La fierté d’être syrien était d’une évidence si naturelle qu’elle permettait d’absorber des vagues d’étrangers. Entre Syriens et réfugiés palestiniens, irakiens et libanais, les tensions n’étaient certes pas absentes. Elles restaient cependant remarquablement limitées, au vu du nombre de réfugiés et du climat sectaire qui pesait alors partout ailleurs dans la région. La société syrienne était assez à l’aise et consciente d’elle-même pour s’ouvrir à l’autre sans crispation.

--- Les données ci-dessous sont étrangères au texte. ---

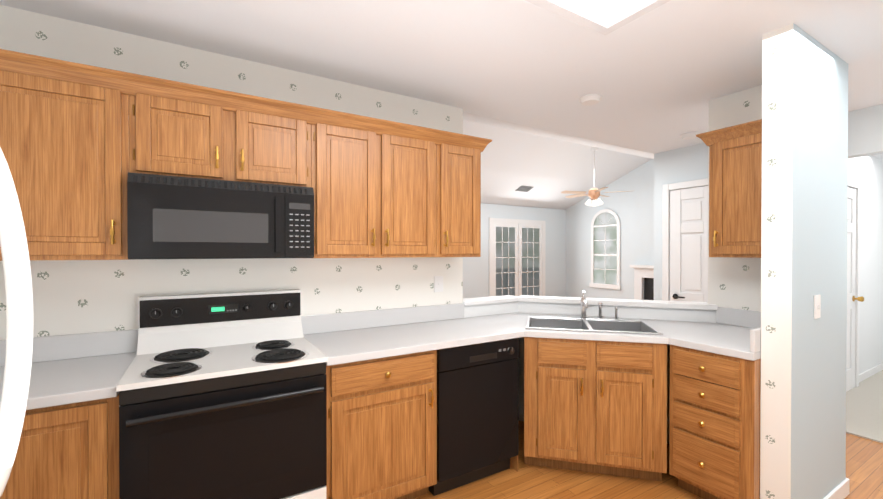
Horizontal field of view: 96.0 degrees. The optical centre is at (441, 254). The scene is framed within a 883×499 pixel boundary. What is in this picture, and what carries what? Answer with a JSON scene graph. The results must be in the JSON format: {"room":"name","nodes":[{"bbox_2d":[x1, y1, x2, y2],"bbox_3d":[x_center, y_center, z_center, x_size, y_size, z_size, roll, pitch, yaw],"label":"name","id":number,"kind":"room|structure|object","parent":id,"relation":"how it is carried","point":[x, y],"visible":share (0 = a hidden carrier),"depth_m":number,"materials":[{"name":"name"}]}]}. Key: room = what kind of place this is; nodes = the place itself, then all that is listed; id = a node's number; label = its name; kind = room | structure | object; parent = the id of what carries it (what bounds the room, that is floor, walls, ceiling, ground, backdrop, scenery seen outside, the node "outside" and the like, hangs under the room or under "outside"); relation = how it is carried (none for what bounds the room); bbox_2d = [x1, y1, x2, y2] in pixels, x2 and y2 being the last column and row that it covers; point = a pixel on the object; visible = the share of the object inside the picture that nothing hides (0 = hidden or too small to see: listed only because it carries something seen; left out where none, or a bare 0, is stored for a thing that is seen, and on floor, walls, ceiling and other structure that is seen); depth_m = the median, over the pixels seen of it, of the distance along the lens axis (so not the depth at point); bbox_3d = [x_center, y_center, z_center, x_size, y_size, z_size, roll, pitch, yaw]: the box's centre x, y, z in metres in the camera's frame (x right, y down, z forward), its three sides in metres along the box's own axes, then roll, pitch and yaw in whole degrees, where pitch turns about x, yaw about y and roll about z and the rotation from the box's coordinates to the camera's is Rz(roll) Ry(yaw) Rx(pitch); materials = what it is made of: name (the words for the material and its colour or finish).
{"room":"kitchen","nodes":[
{"label":"kitchen","id":0,"kind":"room"},
{"bbox_2d":[0,5,462,339],"bbox_3d":[-1.135,0.142,2.269,2.950,2.460,0.120,0,0,-31],"label":"wall","id":1,"kind":"structure","parent":0,"point":[78,296],"depth_m":2.13,"materials":[{"name":"paper"}]},
{"bbox_2d":[0,61,131,260],"bbox_3d":[-1.641,-0.346,1.692,0.530,0.735,0.336,0,0,-31],"label":"upper cabinet","id":2,"kind":"object","parent":1,"relation":"attached to","point":[78,142],"depth_m":1.59,"materials":[{"name":"brown wood"}]},
{"bbox_2d":[132,81,315,188],"bbox_3d":[-1.089,-0.533,2.023,0.760,0.364,0.336,0,0,-31],"label":"upper cabinet","id":3,"kind":"object","parent":1,"relation":"attached to","point":[175,133],"depth_m":1.86,"materials":[{"name":"brown wood"}]},
{"bbox_2d":[127,172,313,258],"bbox_3d":[-1.067,-0.164,1.990,0.754,0.363,0.417,0,0,-31],"label":"over-the-range microwave","id":4,"kind":"object","parent":3,"relation":"attached to","point":[173,217],"visible":1,"depth_m":1.80,"materials":[{"name":"black"}]},
{"bbox_2d":[313,113,483,257],"bbox_3d":[-0.288,-0.351,2.507,1.110,0.735,0.336,0,0,-31],"label":"upper cabinet","id":5,"kind":"object","parent":1,"relation":"attached to","point":[380,191],"depth_m":2.32,"materials":[{"name":"brown wood"}]},
{"bbox_2d":[434,276,442,291],"bbox_3d":[-0.019,0.211,2.865,0.075,0.115,0.011,0,0,-31],"label":"outlet","id":6,"kind":"object","parent":1,"relation":"attached to","point":[438,283],"visible":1,"depth_m":2.86,"materials":[{"name":"white plastic"}]},
{"bbox_2d":[0,0,882,209],"bbox_3d":[1.401,-1.551,3.524,12.200,0.970,9.670,0,0,-31],"label":"ceiling","id":7,"kind":"structure","parent":0,"point":[658,78],"depth_m":2.18,"materials":[{"name":"white paint"}]},
{"bbox_2d":[515,186,533,191],"bbox_3d":[1.756,-1.397,8.416,0.340,0.083,0.200,0,0,-31],"label":"ceiling vent","id":8,"kind":"object","parent":7,"relation":"in","point":[524,188],"visible":0.96,"depth_m":8.40,"materials":[{"name":"black metal"}]},
{"bbox_2d":[579,94,601,105],"bbox_3d":[1.033,-1.073,2.762,0.150,0.033,0.150,0,0,-31],"label":"smoke detector","id":9,"kind":"object","parent":7,"relation":"attached to","point":[589,99],"visible":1,"depth_m":2.73,"materials":[{"name":"white plastic"}]},
{"bbox_2d":[561,147,627,205],"bbox_3d":[2.756,-1.428,7.286,1.255,1.067,1.207,0,0,-31],"label":"ceiling fan","id":10,"kind":"object","parent":7,"relation":"hanging from","point":[594,193],"visible":0.98,"depth_m":7.19,"materials":[{"name":"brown wood"}]},
{"bbox_2d":[525,0,670,34],"bbox_3d":[0.546,-1.041,0.994,1.220,0.074,1.215,0,0,-31],"label":"ceiling light","id":11,"kind":"object","parent":7,"relation":"attached to","point":[604,17],"visible":1,"depth_m":1.65,"materials":[{"name":"white plastic"}]},
{"bbox_2d":[680,132,698,139],"bbox_3d":[2.257,-1.079,3.617,0.150,0.033,0.150,0,0,-31],"label":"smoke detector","id":12,"kind":"object","parent":7,"relation":"attached to","point":[688,135],"visible":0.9,"depth_m":3.58,"materials":[{"name":"white plastic"}]},
{"bbox_2d":[463,203,566,297],"bbox_3d":[0.455,0.100,8.541,6.490,2.460,0.120,0,0,-31],"label":"wall","id":13,"kind":"structure","parent":0,"point":[475,269],"depth_m":9.50,"materials":[{"name":"white paint"}]},
{"bbox_2d":[489,218,545,296],"bbox_3d":[1.791,0.250,9.259,1.720,2.150,0.030,0,0,-31],"label":"french door","id":14,"kind":"structure","parent":13,"relation":"in","point":[517,247],"depth_m":9.23,"materials":[{"name":"white"}]},
{"bbox_2d":[464,301,715,443],"bbox_3d":[1.050,0.875,2.955,1.495,0.985,1.210,0,0,-31],"label":"wall","id":15,"kind":"structure","parent":0,"point":[692,315],"depth_m":3.03,"materials":[{"name":"white paint"}]},
{"bbox_2d":[463,295,717,309],"bbox_3d":[1.054,0.365,2.961,1.512,0.035,1.248,0,0,-31],"label":"trim","id":16,"kind":"structure","parent":15,"relation":"on","point":[595,301],"depth_m":3.02,"materials":[{"name":"white"}]},
{"bbox_2d":[567,159,653,298],"bbox_3d":[4.355,-0.317,8.122,0.002,3.300,4.620,0,0,-31],"label":"wall","id":17,"kind":"structure","parent":0,"point":[568,255],"depth_m":8.74,"materials":[{"name":"white paint"}]},
{"bbox_2d":[589,209,620,289],"bbox_3d":[3.739,-0.139,9.095,0.050,1.810,0.800,0,0,-31],"label":"arched window","id":18,"kind":"structure","parent":17,"relation":"in","point":[605,244],"depth_m":9.08,"materials":[{"name":"white"}]},
{"bbox_2d":[414,421,882,498],"bbox_3d":[1.380,1.389,3.578,12.200,0.050,9.750,0,0,-31],"label":"floor","id":19,"kind":"structure","parent":0,"point":[864,466],"depth_m":2.38,"materials":[{"name":"brown wood"}]},
{"bbox_2d":[0,394,118,498],"bbox_3d":[-1.728,0.950,1.500,0.883,0.856,0.591,0,0,-31],"label":"base cabinet","id":20,"kind":"object","parent":19,"relation":"on","point":[67,451],"depth_m":1.40,"materials":[{"name":"brown wood"}]},
{"bbox_2d":[0,329,137,409],"bbox_3d":[-1.726,0.446,1.487,0.885,0.151,0.608,0,0,-31],"label":"countertop","id":21,"kind":"structure","parent":20,"relation":"on","point":[74,368],"depth_m":1.71,"materials":[{"name":"white laminate"}]},
{"bbox_2d":[116,289,327,498],"bbox_3d":[-0.996,0.791,1.878,0.762,1.168,0.676,0,0,-31],"label":"electric range","id":22,"kind":"object","parent":19,"relation":"on","point":[222,395],"visible":1,"depth_m":1.70,"materials":[{"name":"white"}]},
{"bbox_2d":[325,350,436,498],"bbox_3d":[-0.431,0.945,2.280,0.616,0.856,0.594,0,0,-31],"label":"base cabinet","id":23,"kind":"object","parent":19,"relation":"on","point":[382,412],"depth_m":2.02,"materials":[{"name":"brown wood"}]},
{"bbox_2d":[429,338,519,495],"bbox_3d":[0.090,0.944,2.582,0.583,0.853,0.610,0,0,-31],"label":"dishwasher","id":24,"kind":"object","parent":19,"relation":"on","point":[477,411],"visible":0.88,"depth_m":2.33,"materials":[{"name":"black metal"}]},
{"bbox_2d":[510,455,517,468],"bbox_3d":[0.586,0.942,2.731,0.319,0.856,0.319,0,0,-31],"label":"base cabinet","id":25,"kind":"object","parent":19,"relation":"on","point":[514,460],"depth_m":2.53,"materials":[{"name":"brown wood"}]},
{"bbox_2d":[301,303,667,365],"bbox_3d":[0.560,0.439,2.530,2.576,0.151,1.183,0,0,-31],"label":"countertop","id":26,"kind":"structure","parent":25,"relation":"on","point":[345,337],"depth_m":2.44,"materials":[{"name":"white laminate"}]},
{"bbox_2d":[526,315,662,334],"bbox_3d":[0.991,0.556,2.708,0.800,0.183,0.530,0,0,14],"label":"double-bowl sink","id":27,"kind":"object","parent":26,"relation":"in","point":[596,324],"visible":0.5,"depth_m":2.85,"materials":[{"name":"silver metal"}]},
{"bbox_2d":[579,291,618,318],"bbox_3d":[1.101,0.362,2.864,0.324,0.202,0.230,0,0,-31],"label":"faucet set","id":28,"kind":"object","parent":26,"relation":"on","point":[584,304],"visible":1,"depth_m":2.89,"materials":[{"name":"silver metal"}]},
{"bbox_2d":[524,337,666,480],"bbox_3d":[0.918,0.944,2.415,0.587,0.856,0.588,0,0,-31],"label":"base cabinet","id":29,"kind":"object","parent":19,"relation":"on","point":[593,406],"depth_m":2.40,"materials":[{"name":"brown wood"}]},
{"bbox_2d":[630,265,653,299],"bbox_3d":[4.173,0.773,8.090,0.350,1.120,0.760,0,0,-31],"label":"fireplace","id":30,"kind":"object","parent":19,"relation":"on","point":[643,282],"visible":0.33,"depth_m":8.26,"materials":[{"name":"white"}]},
{"bbox_2d":[669,345,760,498],"bbox_3d":[1.672,0.945,2.272,0.616,0.856,0.412,0,0,-31],"label":"base cabinet","id":31,"kind":"object","parent":19,"relation":"on","point":[714,447],"depth_m":2.08,"materials":[{"name":"brown wood"}]},
{"bbox_2d":[668,307,760,360],"bbox_3d":[1.602,0.439,2.545,0.776,0.151,0.960,0,0,-31],"label":"countertop","id":32,"kind":"structure","parent":31,"relation":"on","point":[736,333],"depth_m":2.35,"materials":[{"name":"white laminate"}]},
{"bbox_2d":[846,370,882,442],"bbox_3d":[5.319,1.354,4.114,4.900,0.012,1.100,0,0,-31],"label":"carpet floor","id":33,"kind":"structure","parent":19,"relation":"on","point":[864,408],"depth_m":3.47,"materials":[{"name":"beige carpet"}]},
{"bbox_3d":[-0.965,0.517,0.161,0.800,1.740,0.890,0,0,-31],"label":"refrigerator","id":34,"kind":"object","parent":19,"relation":"on","visible":0},
{"bbox_2d":[0,147,32,496],"bbox_3d":[-0.793,0.118,0.712,0.089,0.688,0.040,0,0,-31],"label":"handle","id":35,"kind":"object","parent":34,"relation":"attached to","point":[19,307],"visible":1,"depth_m":0.71,"materials":[{"name":"white"}]},
{"bbox_2d":[708,85,761,310],"bbox_3d":[2.074,0.140,2.598,0.085,2.460,0.570,0,0,-31],"label":"wall","id":36,"kind":"structure","parent":0,"point":[734,283],"depth_m":2.68,"materials":[{"name":"paper"}]},
{"bbox_2d":[696,119,761,257],"bbox_3d":[1.899,-0.374,2.433,0.376,0.781,0.468,0,0,-31],"label":"upper cabinet","id":37,"kind":"object","parent":36,"relation":"attached to","point":[735,180],"visible":0.54,"depth_m":2.38,"materials":[{"name":"brown wood"}]},
{"bbox_2d":[654,104,882,299],"bbox_3d":[3.673,0.143,2.208,0.120,2.460,5.050,0,0,-31],"label":"wall","id":38,"kind":"structure","parent":0,"point":[865,138],"depth_m":3.99,"materials":[{"name":"white paint"}]},
{"bbox_2d":[662,178,707,301],"bbox_3d":[2.575,0.312,3.830,0.082,2.100,0.900,0,0,-31],"label":"door","id":39,"kind":"structure","parent":38,"relation":"in","point":[685,241],"depth_m":4.02,"materials":[{"name":"white wood"}]},
{"bbox_2d":[760,23,847,498],"bbox_3d":[1.952,0.143,2.122,0.785,2.460,0.120,0,0,-31],"label":"wall column","id":40,"kind":"structure","parent":0,"point":[804,244],"depth_m":1.96,"materials":[{"name":"paint"}]},
{"bbox_2d":[814,294,820,318],"bbox_3d":[1.919,0.264,2.024,0.075,0.120,0.013,0,0,-31],"label":"light switch","id":41,"kind":"object","parent":40,"relation":"attached to","point":[817,306],"visible":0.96,"depth_m":2.02,"materials":[{"name":"white plastic"}]},
{"bbox_2d":[823,478,848,498],"bbox_3d":[1.985,1.329,2.074,0.813,0.090,0.018,0,0,-31],"label":"baseboard","id":42,"kind":"structure","parent":40,"relation":"attached to","point":[840,490],"depth_m":2.20,"materials":[{"name":"white wood"}]},
{"bbox_2d":[848,155,882,373],"bbox_3d":[5.055,0.126,4.659,4.780,2.460,0.120,0,0,-31],"label":"wall","id":43,"kind":"structure","parent":0,"point":[866,172],"depth_m":4.34,"materials":[{"name":"white paint"}]},
{"bbox_2d":[846,179,863,391],"bbox_3d":[3.890,0.312,3.823,0.920,2.100,0.107,0,0,-31],"label":"hall door","id":44,"kind":"structure","parent":43,"relation":"in","point":[854,298],"depth_m":4.00,"materials":[{"name":"white wood"}]},
{"bbox_2d":[859,362,882,382],"bbox_3d":[5.651,1.309,4.948,3.230,0.090,0.014,0,0,-31],"label":"baseboard","id":45,"kind":"structure","parent":43,"relation":"attached to","point":[878,368],"depth_m":4.39,"materials":[{"name":"white wood"}]}
]}

Aujourd’hui, le tissu urbain tombe en ruines. Les tueries, qui causent des dizaines de milliers de victimes, n’épargnent pas les forces vives de la nation, simples citoyens au courage exemplaire. Ils nous restent anonymes mais, pour leurs proches, que de parents, d’amis, de voisins perdus. Dans toute cette détresse, ce dont les Syriens souffrent parfois le plus, c’est de l’humiliation qui s’ajoute à leur tragédie. Des familles amputées subsistent à peine dans les décombres. Ceux qui franchissent les frontières ne sont pas sauvés pour autant. La communauté internationale verse sans doute plus de larmes qu’elle n’abonde les budgets de l’action humanitaire.

Un jour, les violences cesseront. Dans les vestiges d’une nation où tout sera à refaire, rien ne sera plus difficile à reconstruire que ce sentiment de fierté nationale. Le régime, ses sympathisants et ses alliés ont très tôt sacrifié toute considération morale. L’opposition les a graduellement rejoints, légitimant ses propres excès par la barbarie de son adversaire.

UN CONFLIT ASYMÉTRIQUE

L’opposition conçoit le régime comme une « force d’occupation » et attribue aux alaouites – une minorité confessionnelle qui domine au sein de l’appareil répressif – un ethos « étranger ». Les loyalistes, eux, veulent croire qu’ils combattent une invasion de hordes djihadistes.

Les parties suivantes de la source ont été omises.